> WHAT IS REQUIRED
Look below for the line containing "and discover what"; from there, print each line exactly up to and including the line containing "mathematical definitions a", and stop.

> RECORDS FOR THIS TASK
────────────────

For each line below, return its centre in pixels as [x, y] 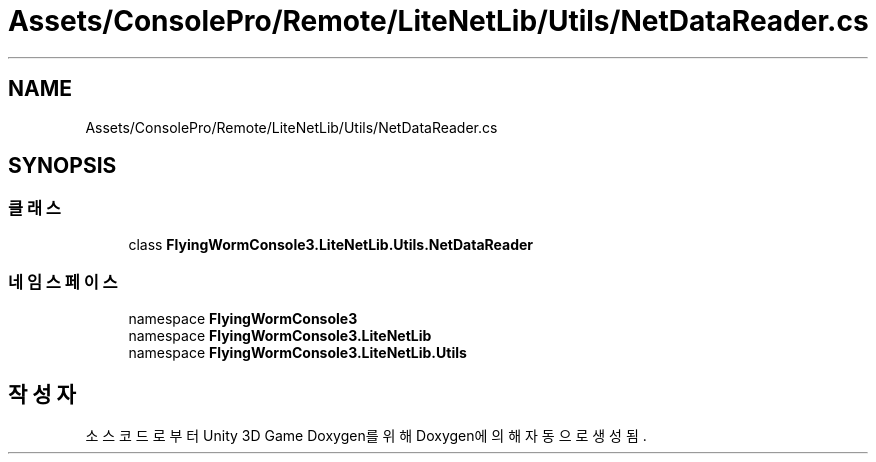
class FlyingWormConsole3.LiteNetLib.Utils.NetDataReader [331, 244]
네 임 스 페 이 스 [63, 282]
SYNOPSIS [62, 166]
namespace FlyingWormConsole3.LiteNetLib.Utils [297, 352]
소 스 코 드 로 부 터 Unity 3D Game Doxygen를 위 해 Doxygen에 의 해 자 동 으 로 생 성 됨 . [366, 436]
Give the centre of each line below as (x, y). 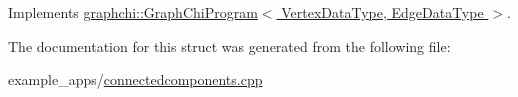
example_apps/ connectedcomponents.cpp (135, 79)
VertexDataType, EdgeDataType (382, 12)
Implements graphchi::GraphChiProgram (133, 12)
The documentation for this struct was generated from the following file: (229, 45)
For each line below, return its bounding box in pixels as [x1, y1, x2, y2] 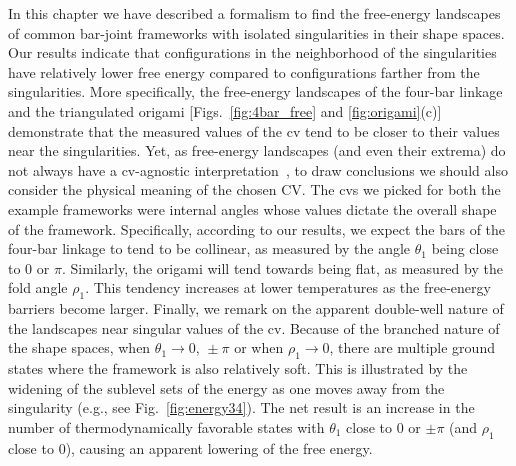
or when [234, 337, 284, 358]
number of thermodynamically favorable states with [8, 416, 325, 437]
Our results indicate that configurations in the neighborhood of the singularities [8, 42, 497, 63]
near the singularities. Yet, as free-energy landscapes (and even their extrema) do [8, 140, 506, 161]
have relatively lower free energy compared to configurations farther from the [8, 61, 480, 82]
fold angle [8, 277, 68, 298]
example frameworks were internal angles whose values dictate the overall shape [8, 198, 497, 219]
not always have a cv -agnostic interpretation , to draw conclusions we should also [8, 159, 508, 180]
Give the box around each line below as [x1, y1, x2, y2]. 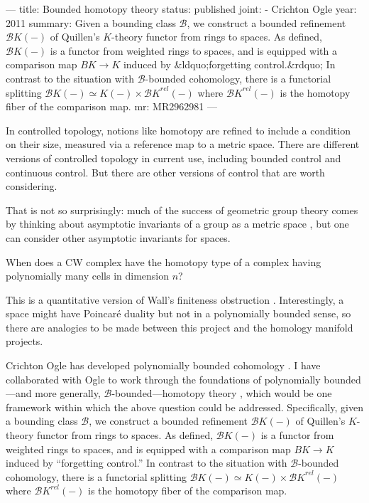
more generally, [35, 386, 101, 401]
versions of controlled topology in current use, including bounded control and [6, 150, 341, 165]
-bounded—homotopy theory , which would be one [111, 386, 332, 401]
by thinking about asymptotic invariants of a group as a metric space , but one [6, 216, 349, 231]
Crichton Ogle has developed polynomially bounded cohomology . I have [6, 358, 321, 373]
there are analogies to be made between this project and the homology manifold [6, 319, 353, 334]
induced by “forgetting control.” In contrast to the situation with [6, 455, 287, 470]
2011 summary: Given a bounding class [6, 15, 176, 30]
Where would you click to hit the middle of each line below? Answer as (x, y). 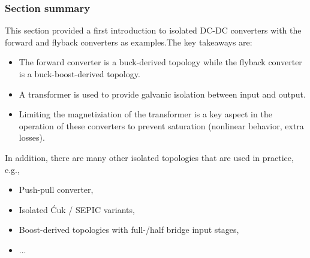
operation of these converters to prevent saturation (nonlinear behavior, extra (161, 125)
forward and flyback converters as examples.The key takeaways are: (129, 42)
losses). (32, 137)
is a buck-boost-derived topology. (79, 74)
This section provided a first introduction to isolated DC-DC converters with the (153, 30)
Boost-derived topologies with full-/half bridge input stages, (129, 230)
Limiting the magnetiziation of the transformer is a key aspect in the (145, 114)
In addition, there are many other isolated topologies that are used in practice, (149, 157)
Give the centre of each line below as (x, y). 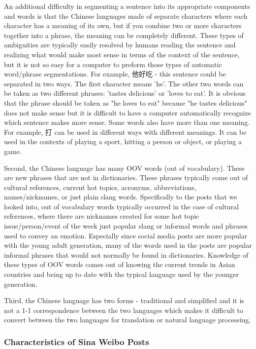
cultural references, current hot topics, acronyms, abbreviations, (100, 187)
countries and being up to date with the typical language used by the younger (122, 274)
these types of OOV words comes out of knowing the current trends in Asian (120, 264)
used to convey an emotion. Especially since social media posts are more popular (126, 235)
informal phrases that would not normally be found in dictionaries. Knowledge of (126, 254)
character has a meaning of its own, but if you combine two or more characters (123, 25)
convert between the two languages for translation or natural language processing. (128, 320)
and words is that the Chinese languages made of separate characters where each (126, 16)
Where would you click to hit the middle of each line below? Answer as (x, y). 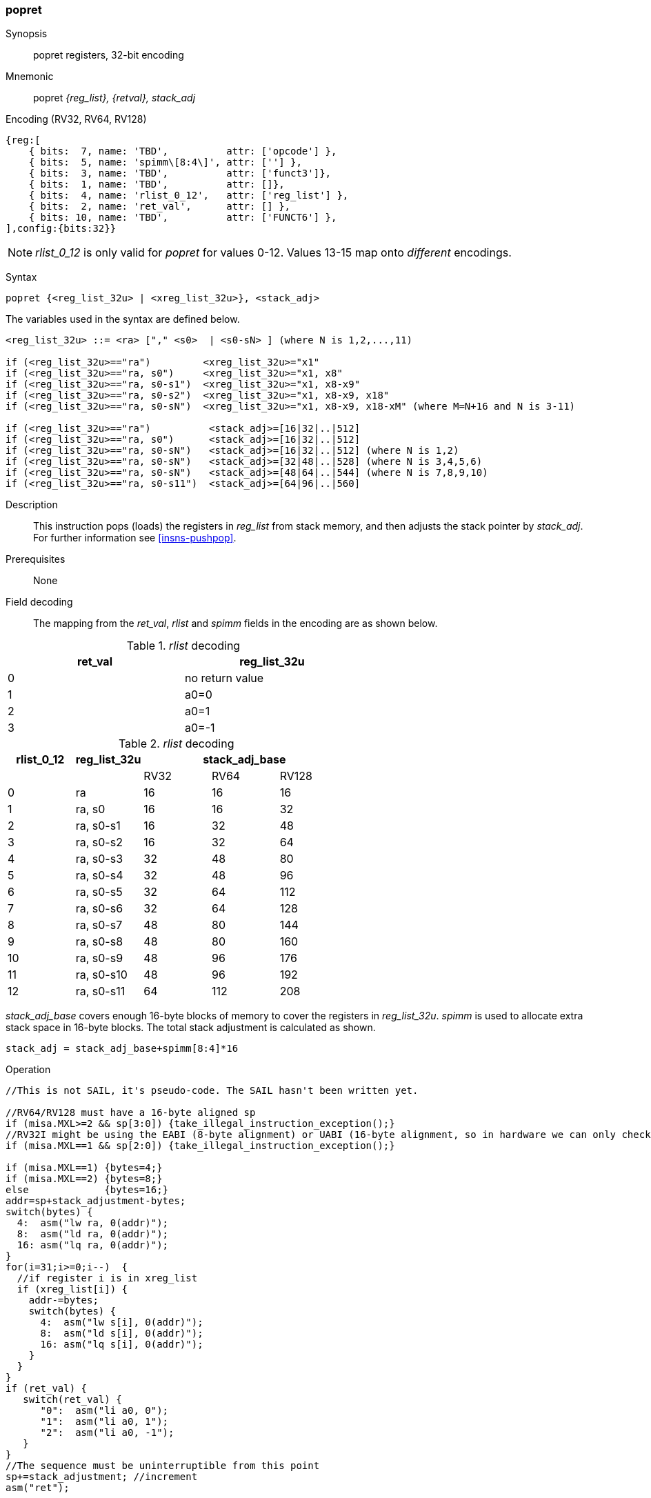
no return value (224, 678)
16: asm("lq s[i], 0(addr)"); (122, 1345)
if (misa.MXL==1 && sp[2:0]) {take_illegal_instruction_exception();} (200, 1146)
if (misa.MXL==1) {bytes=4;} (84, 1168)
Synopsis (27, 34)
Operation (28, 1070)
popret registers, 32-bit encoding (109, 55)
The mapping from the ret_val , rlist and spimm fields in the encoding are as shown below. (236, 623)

────────────────

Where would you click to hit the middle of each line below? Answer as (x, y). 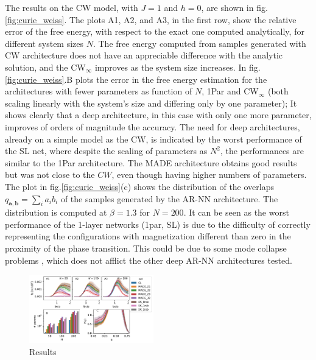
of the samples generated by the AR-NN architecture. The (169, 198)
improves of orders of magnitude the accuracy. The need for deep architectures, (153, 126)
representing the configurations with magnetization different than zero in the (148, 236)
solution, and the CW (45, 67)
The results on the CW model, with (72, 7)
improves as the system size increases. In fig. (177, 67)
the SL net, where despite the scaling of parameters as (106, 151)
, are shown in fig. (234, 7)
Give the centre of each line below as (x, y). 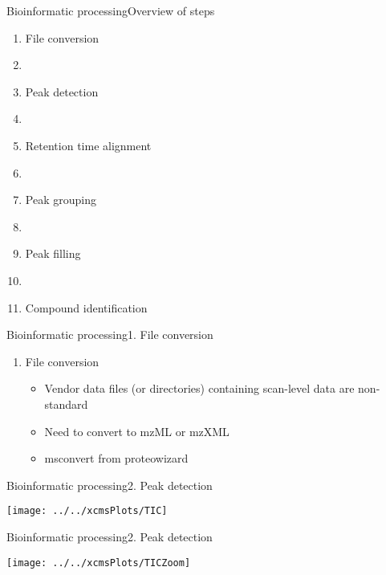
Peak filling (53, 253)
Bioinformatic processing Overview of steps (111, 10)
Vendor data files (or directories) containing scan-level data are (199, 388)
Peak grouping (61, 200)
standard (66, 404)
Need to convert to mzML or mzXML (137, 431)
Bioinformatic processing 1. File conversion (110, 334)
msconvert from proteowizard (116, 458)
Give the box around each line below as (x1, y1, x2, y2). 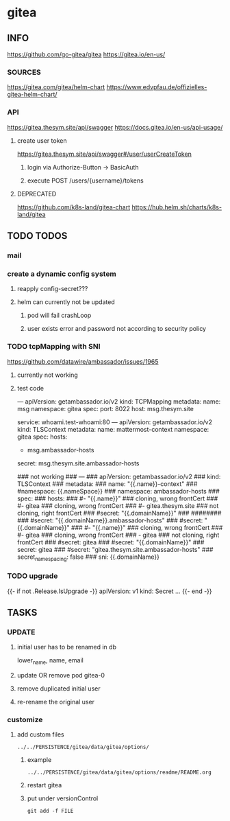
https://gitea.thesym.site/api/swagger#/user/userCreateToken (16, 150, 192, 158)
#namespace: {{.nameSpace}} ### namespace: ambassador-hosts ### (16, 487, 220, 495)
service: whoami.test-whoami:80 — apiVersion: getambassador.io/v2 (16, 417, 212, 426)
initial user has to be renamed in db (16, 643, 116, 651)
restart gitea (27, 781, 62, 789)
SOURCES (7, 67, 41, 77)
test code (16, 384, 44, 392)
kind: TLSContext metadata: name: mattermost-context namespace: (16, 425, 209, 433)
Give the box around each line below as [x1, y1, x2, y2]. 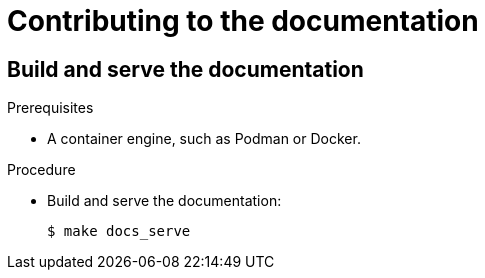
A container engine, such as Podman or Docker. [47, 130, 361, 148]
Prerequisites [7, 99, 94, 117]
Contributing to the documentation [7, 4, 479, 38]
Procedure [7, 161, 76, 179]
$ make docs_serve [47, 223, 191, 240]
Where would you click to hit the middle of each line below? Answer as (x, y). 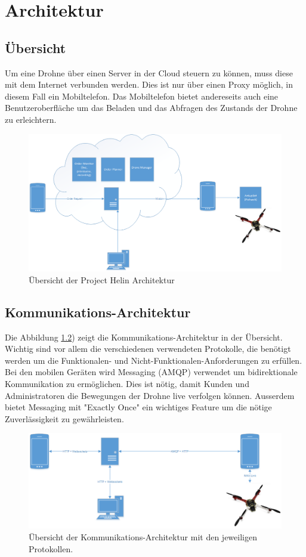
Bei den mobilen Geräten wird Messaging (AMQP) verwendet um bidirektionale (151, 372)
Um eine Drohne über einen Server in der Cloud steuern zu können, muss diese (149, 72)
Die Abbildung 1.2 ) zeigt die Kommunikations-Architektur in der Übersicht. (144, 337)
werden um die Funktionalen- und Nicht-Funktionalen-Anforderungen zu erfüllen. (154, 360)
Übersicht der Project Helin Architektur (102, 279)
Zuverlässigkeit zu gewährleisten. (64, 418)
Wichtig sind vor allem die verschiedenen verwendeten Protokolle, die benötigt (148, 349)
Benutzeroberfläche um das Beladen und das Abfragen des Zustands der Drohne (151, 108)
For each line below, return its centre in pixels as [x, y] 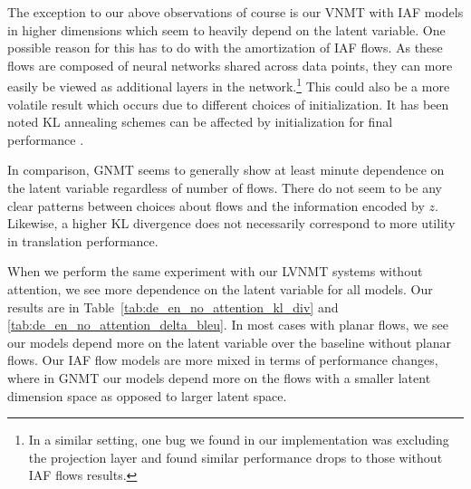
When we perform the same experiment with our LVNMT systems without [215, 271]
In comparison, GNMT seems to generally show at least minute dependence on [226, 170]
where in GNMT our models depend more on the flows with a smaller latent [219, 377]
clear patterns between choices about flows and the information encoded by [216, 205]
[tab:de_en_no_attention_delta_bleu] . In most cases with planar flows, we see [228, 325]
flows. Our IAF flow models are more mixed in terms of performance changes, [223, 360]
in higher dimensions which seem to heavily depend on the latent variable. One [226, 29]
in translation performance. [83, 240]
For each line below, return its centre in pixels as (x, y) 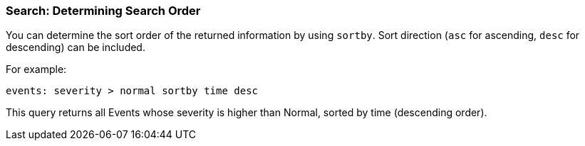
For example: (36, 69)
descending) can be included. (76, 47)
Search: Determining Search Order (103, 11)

────────────────

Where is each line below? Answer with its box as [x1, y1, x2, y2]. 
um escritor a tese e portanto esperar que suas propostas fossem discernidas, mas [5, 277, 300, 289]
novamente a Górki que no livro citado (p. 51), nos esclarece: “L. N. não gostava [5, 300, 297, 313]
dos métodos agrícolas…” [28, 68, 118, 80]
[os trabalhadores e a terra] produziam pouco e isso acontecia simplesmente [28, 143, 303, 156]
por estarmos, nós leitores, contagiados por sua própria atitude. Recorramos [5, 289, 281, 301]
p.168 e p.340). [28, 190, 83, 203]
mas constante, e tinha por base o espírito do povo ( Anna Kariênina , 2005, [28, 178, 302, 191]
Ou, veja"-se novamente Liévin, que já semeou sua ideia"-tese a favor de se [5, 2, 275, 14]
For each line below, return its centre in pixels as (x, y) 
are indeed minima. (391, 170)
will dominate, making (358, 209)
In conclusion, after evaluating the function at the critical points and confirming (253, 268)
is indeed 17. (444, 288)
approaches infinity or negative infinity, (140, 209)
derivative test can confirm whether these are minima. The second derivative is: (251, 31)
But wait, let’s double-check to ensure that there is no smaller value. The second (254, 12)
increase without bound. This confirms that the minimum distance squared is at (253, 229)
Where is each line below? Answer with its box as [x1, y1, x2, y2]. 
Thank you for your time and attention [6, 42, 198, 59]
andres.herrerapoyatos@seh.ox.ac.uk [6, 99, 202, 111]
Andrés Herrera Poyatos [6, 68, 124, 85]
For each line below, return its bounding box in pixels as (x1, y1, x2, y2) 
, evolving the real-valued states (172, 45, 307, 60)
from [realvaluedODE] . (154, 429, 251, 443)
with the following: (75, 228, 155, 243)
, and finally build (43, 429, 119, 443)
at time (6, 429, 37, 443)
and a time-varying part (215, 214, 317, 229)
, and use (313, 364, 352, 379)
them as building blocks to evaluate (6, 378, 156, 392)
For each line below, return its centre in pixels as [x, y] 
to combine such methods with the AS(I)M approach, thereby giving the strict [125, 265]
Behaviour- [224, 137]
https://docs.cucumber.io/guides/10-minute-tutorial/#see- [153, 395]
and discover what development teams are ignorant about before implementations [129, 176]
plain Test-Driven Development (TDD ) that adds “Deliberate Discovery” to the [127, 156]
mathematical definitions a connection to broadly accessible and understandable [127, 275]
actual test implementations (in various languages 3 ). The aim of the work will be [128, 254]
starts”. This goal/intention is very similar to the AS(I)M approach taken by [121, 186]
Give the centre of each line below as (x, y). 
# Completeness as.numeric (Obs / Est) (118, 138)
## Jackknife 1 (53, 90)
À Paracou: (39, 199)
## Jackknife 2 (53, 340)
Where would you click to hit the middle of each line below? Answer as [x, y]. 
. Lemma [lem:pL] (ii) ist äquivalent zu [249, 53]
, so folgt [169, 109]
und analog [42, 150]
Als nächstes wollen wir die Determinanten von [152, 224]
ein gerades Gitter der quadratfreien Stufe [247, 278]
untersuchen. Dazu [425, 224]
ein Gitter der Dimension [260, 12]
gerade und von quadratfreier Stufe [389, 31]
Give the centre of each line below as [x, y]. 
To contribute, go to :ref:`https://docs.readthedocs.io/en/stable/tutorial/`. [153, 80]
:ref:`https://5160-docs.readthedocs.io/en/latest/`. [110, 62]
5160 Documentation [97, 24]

────────────────

> RESULT
and discover what development teams are ignorant about before implementations [129, 176]
plain Test-Driven Development (TDD ) that adds “Deliberate Discovery” to the [127, 156]
mathematical definitions a connection to broadly accessible and understandable [127, 275]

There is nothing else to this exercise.